Taking into account the XML types with different indexing definitions, the following data sizes are recommended based on the IEXML type:
Data Type
|
Data Size
|
XML (PartList, IEXML)
|
5-7 GB
|
PDF
|
150-200GB
|
If you want to mix data types, you can use a relative portion of files. For example, 3 GB of XML data and 80 GB of PDF data.
If the data size exceeds the limit in the table, then your data should probably be broken into several fragments. For example, if you have 20 GB of XML and 500 GB of PDF, then you will probably need six segments.
References Between Documents
PTC Arbortext Content Delivery enables you to link from one data source to another (document, image, and so forth) using predefined links between the sources. Links can be done only within the same segment.

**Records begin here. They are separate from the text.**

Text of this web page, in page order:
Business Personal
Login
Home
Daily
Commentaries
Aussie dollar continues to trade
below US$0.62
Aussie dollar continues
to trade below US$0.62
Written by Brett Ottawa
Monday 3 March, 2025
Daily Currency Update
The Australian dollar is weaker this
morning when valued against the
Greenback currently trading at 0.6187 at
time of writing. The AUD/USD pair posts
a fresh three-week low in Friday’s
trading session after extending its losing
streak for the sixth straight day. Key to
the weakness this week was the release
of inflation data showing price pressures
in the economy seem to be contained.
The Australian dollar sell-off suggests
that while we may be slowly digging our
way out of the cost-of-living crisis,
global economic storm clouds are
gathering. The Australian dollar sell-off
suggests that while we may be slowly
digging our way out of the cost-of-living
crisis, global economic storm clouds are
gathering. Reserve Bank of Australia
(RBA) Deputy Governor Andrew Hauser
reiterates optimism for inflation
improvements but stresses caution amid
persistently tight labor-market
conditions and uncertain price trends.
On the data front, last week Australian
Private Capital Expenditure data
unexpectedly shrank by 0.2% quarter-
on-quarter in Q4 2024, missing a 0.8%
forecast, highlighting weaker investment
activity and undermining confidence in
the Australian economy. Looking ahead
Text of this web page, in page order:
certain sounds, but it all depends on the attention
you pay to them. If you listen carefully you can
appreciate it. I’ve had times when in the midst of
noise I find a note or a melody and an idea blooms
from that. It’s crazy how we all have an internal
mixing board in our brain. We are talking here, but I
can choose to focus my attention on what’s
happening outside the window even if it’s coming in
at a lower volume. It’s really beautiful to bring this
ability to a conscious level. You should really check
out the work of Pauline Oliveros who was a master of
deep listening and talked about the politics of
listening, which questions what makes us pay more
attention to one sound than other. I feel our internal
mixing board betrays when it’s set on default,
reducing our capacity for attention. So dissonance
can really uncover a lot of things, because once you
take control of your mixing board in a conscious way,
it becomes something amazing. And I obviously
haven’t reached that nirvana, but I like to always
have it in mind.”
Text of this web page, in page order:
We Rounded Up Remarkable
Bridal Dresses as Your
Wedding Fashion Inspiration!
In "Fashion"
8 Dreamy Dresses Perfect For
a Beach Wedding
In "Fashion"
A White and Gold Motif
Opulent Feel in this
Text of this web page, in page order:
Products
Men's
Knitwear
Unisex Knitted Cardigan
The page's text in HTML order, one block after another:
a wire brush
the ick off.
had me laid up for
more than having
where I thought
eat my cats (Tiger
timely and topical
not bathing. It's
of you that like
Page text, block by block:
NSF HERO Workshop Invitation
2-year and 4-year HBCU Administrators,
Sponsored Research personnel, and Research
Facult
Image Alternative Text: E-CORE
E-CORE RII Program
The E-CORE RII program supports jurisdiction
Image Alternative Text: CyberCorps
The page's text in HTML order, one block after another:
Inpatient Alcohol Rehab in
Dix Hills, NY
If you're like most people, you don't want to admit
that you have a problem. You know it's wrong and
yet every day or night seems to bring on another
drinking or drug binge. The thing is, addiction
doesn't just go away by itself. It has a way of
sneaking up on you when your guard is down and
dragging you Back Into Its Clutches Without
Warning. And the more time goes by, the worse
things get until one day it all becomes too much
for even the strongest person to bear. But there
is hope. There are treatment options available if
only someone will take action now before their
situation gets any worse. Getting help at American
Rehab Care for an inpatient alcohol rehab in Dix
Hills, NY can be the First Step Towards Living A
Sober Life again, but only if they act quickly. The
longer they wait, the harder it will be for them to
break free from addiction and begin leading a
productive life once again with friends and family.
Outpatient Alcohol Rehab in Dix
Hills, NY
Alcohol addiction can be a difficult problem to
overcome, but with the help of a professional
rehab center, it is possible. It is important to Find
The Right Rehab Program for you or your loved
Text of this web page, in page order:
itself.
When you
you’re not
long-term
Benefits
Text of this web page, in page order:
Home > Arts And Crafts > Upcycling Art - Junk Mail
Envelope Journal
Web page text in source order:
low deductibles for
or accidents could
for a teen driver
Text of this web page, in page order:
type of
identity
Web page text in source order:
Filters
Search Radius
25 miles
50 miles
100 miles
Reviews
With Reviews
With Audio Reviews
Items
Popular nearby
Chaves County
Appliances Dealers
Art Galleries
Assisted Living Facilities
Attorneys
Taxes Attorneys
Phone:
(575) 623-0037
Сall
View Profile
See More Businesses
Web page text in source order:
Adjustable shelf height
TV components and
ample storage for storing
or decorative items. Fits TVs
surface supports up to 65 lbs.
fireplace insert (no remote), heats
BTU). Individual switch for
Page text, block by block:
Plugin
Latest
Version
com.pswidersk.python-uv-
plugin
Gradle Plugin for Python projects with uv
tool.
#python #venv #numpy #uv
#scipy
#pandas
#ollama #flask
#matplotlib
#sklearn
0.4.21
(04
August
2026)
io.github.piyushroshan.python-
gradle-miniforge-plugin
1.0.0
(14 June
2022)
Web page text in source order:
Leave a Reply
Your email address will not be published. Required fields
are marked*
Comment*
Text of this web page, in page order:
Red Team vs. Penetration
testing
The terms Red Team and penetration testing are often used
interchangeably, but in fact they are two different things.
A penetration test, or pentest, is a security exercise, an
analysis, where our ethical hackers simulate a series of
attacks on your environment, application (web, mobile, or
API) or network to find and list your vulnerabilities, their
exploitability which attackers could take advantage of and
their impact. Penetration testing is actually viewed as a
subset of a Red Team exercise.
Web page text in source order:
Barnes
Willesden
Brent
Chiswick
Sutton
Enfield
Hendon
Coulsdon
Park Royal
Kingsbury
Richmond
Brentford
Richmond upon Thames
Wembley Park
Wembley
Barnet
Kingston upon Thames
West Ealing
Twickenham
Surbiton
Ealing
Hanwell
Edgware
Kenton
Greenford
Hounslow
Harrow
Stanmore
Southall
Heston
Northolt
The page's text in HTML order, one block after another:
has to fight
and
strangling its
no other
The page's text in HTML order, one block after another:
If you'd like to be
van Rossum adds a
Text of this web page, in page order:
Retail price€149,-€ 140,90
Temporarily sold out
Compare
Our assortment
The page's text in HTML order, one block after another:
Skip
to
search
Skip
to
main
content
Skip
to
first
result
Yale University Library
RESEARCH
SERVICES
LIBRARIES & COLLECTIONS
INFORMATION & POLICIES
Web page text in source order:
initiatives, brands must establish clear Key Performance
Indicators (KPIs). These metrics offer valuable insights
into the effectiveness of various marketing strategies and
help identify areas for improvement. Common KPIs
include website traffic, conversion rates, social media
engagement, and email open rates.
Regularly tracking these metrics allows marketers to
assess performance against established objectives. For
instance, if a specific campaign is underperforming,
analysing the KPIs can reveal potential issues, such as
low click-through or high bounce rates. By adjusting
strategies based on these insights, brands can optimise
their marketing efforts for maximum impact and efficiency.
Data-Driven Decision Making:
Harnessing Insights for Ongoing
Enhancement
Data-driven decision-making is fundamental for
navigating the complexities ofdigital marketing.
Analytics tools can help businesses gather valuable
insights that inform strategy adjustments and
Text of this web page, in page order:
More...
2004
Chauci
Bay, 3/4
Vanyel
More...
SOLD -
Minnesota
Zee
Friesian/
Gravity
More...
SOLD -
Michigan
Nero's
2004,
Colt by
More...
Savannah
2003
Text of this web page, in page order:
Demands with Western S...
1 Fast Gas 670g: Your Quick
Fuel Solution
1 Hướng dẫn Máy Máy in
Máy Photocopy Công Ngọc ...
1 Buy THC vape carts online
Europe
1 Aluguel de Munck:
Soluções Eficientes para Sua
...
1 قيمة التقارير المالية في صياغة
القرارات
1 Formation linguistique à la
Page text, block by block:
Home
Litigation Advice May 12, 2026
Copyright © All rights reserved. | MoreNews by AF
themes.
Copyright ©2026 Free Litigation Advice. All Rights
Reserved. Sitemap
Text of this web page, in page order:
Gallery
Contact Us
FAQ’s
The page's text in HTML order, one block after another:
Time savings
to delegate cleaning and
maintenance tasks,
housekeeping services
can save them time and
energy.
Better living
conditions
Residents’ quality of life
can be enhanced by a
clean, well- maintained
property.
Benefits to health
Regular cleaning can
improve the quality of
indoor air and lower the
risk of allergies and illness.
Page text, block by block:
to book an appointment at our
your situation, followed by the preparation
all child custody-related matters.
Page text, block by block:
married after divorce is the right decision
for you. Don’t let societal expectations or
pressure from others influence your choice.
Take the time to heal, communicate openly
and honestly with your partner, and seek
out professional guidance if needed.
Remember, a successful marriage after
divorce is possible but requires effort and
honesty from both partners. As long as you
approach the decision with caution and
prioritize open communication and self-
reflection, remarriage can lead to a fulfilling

Links to sources in other segments do not work in the viewer. Therefore, linked sources must be loaded in the same segment.
Types of Data
The type of data also has an impact on the size of the segment. For example, scanned PDF documents have minor impact on the segment size. These documents have a properties file that accompanies them inside the storage, but there will be very few occurrences that will be indexed in this case.
Therefore, you must analyze the data to understand the different data types in the segment.
Searching Across Multiple Segments
Search between segments is done by the business logic layer. Searching across multiple segments is more wasteful, as the search is done in each segment separately and then the layer unifies and sorts the separate results into one search results list. The less segments there are in the system, the more efficient the search will be.
When defining the segmentation, keep the number of segments small as possible given the other considerations.
The Number of Shared Documents Between Collections
Shared documents are documents that are loaded in more than one collection. In Shared mode, PTC Arbortext Content Delivery stores only one copy of the shared document per segment no matter how many collections in the segment include this source.
If you have collections with many shared documents, it is recommended that you load them in a single segment to reduce the amount of copies of these documents.
Offline Segments
Offline packages are created from a segment. This means that full segments are distributed to an offline system along with all of the associated collections. You should split collections that should not be distributed in the same offline package into different segments.